Yes of course it can be used, but I guess the reason people were using Cold Standby servers in the first place was the simplicity and the costs 🙂
Is it possible to have an additional vCenter server and simply enter in the documented roles and permissions onto the ‘new’ vCenter server as necessary?? This manual option works best for small shops with few hosts and VMs, but a Powershell script could gather up all the info and then re-write it to the next vCenter server?? I am not a programmer, sigh…just lots of ideas and questions…
ADAM is VSS aware and has it’s own writer so snapshots should make the server crash consistent. At worst you will lose any changes and performance metrics between your last snapshot and when you bring up the clone but it should come up clean.
AFidel’s comment appears to mean that one could restore the original vCenter to another location and still be mostly okay so long as one had not changed roles/permissions etc. between the time of the backup and the time of the restore, which is not highly likely in many SMB environments.
This is one of the things that we really would like vmware to change about VC. We don’t want to keep configuration data inside VC. we want to have cold VC’s available and import anything and everything as needed.
At the moment we have a CMDB with details for the VM’s and such as their resource pools and permissions and upon loading up a “cold” VC, we export that data from the CMDP and use powershell to import into VC.
Once the import is ready, VC is ready to go.
We also have the database component, which does not move nicely to another cold VC, which is why so much scripting is required.
I really feel VMware has missed an opportunity this one. The ability to dial up a VC at some disaster site where things have really gone wrong just do not seem to be in the planning. My current plan is to be able to bring up 10,000 VM’s in a remote location and have VC look just like production within 48 hours. I’ve a working prototype for this on a smaller scale. If things continue along the current path, it will be possible for us to get there.
Hello Wilson,
Please consider being generous to blog or post on VMware Communities how you are doing this on the smaller scale??
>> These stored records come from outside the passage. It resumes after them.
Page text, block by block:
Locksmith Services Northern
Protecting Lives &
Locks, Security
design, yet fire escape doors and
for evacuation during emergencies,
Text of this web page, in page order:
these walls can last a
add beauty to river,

It would benefit many people…
Thank you, Tom
Another thought: importing a vCenter database backup into the DR site vCenter, would this work??
Hi All,
I actually came across a script to do a migration from one vCenter to another, including all permissions and resource pools etc.
http://technodrone.blogspot.com/2010/01/vcenter-powercli-migration-script.html
Perhaps something like that could be modified to transfer to a standby. Obviously not very elegant though.
-Doug
In a linked mode vCenter environment using the “cold standby” technique is surely a very low risk? ADAM replicates using multimaster replication between each member of the configuration set. If a vCenter server fails and a “cold clone” is powered up. ADAM will update all objects to the latest Update Sequence Number (USN) from the other ADAM members (vCenter servers).
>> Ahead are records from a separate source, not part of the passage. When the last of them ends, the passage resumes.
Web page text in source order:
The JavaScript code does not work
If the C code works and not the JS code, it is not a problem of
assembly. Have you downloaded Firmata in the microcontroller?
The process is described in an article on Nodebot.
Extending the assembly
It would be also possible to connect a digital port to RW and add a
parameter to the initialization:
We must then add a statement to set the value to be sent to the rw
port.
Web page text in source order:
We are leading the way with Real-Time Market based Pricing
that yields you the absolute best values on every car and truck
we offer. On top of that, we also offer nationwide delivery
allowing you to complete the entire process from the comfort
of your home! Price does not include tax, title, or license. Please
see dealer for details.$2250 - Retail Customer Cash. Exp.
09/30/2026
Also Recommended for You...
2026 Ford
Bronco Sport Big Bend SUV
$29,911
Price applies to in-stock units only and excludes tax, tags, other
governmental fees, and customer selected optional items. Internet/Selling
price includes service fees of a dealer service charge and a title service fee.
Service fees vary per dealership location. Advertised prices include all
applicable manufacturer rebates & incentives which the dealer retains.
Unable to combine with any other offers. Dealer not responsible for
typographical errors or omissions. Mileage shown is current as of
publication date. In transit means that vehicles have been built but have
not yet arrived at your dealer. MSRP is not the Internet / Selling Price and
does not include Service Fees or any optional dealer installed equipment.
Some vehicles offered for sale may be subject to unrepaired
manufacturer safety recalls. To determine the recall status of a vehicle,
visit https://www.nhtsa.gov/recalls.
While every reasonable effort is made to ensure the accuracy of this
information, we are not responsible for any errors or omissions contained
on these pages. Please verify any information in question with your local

Furthermore, if the failed vCenter server had its database on a seperate server then there would no data loss and minimal downtime to vCenter.
With this in mind, when designing a vSphere environment the most important design practice is to seperate vCenter and the vCenter database?
If you are not using vCenter in a linked mode environment then you can always create another ADAM instance on a seperate disk and still use the “cold clone” technique. See my article for more details on this solution:
http://communities.vmware.com/blogs/virtuallysi/2010/10/13/return-of-vcenter-cold-standby-solution
If you are not using vCenter in a linked mode environment then you can always create another ADAM instance on a separate disk and still use the “cold clone” technique. See my article for more details on this solution: I agree with this and I think this works and has lesser failure.